# Databases : etcd
\[ [src](https://github.com/etcd-io/etcd/) | [docs](https://etcd.io/docs/v3.5/) ]
#### Overview
A strongly-consistent, distributed, persistent, hierarchial key-value store implemented in Go.
- uses [[#Raft]] for concensus
- leader handles all client requests that need consensus, but client can send requests to any node (they’ll be forwarded)
- API is [[#gRPC]] over HTTP
- can monitor keys or trees for events
- supports auth with users and roles
#### Service Discovery
Cluster is bootstrapped by:
1. Generating a new discovery token. (UUID)

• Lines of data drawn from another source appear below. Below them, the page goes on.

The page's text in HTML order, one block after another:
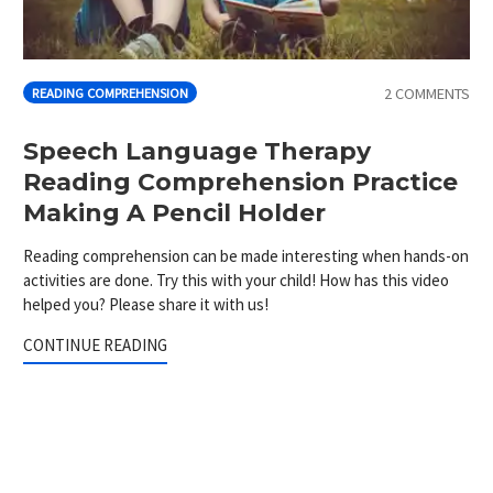
READING COMPREHENSION 2 COMMENTS
Speech Language Therapy
Reading Comprehension Practice
Making A Pencil Holder
Reading comprehension can be made interesting when hands-on
activities are done. Try this with your child! How has this video
helped you? Please share it with us!
CONTINUE READING

2. Setting a key on an existing etcd cluster to define the new cluster, including size.
`curl -X PUT http://example.com/v2/keys/_etcd/registry/${UUID}/_config/size -d value=${cluster_size}`
3. All nodes register themselves under that key (aka Discovery URL).

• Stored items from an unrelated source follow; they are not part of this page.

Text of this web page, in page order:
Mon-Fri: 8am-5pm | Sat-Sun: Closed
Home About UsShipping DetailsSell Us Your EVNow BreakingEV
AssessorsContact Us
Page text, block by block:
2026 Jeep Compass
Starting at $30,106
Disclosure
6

###### Public Discovery Services
- https://discovery.etcd.io/
## Raft
\[ [Wikipedia](https://en.wikipedia.org/wiki/Raft_(algorithm)) | [site](https://raft.github.io/) ]
#### Architecture
Client -> Leader -> Follower
###### Nodes
- are either a Leader (chosen by Election) or Follower
- have a State Machine and a Log
- the State Machine takes input Commands from the Log
- achieve consensus via the elected Leader
###### Leaders
- server for a Term, which is sequentially numbered, and ends when the Leader is unavailable
- regularly inform their followers of its existence by sending a heartbeat message
- are responsible for log replication to the followers
- once the leader receives confirmation from half or more of its followers that the AppendEntry has been replicated, the leader applies the entry to its local state machine, and the request is considered committed
###### Consensus
- the problem is decomposed into two independent sub-problems: Leader Election and Log Replication
- the algorithm must ensure that if any state machine applies set x to 3 as the nth command, no other state machine will ever apply a different nth command
#### Concepts
###### CAP Theorem
You can have two of:
- **Consistency**
- **Availability**
- **Partition Tolerance**
###### Failure Scenarios
- **Fail-stop** — participant leaves and doesn't come back
- **Fail-recover** — participant leaves and comes back
- **Network partition**
- **Byzantine failure** — malicious participant
> [!info]
> Raft is not a Byzantine fault tolerant (BFT) algorithm: The nodes trust the elected leader.
## gRPC
\[ [Wikipedia](https://en.wikipedia.org/wiki/GRPC) | [site](https://grpc.io/) | [grpcio (Py)](https://pypi.org/project/grpcio/) ]
- The "g" is for Google.
- It uses HTTP/2 for transport, Protocol Buffers as the interface description language, and provides features such as authentication, bidirectional streaming and flow control, blocking or nonblocking bindings, and cancellation and timeouts.
- gRPC's complex use of HTTP/2 makes it impossible to implement a gRPC client in the browser, instead requiring a proxy.